> **Problem to work on**: Whenever a line below includes the word "such", copy that line.
━━━━━ Exercise input
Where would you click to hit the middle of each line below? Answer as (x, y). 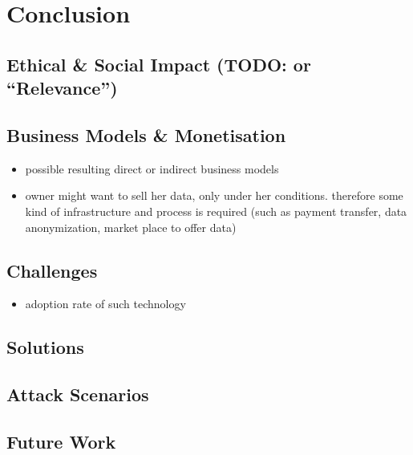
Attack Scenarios (78, 394)
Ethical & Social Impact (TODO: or (159, 64)
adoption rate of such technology (105, 304)
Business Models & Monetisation (146, 134)
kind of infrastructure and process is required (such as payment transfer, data (216, 211)
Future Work (61, 441)
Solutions (45, 347)
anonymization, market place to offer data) (131, 227)
━━━━━━━━━━
> **Task response**:
adoption rate of such technology (105, 304)
kind of infrastructure and process is required (such as payment transfer, data (216, 211)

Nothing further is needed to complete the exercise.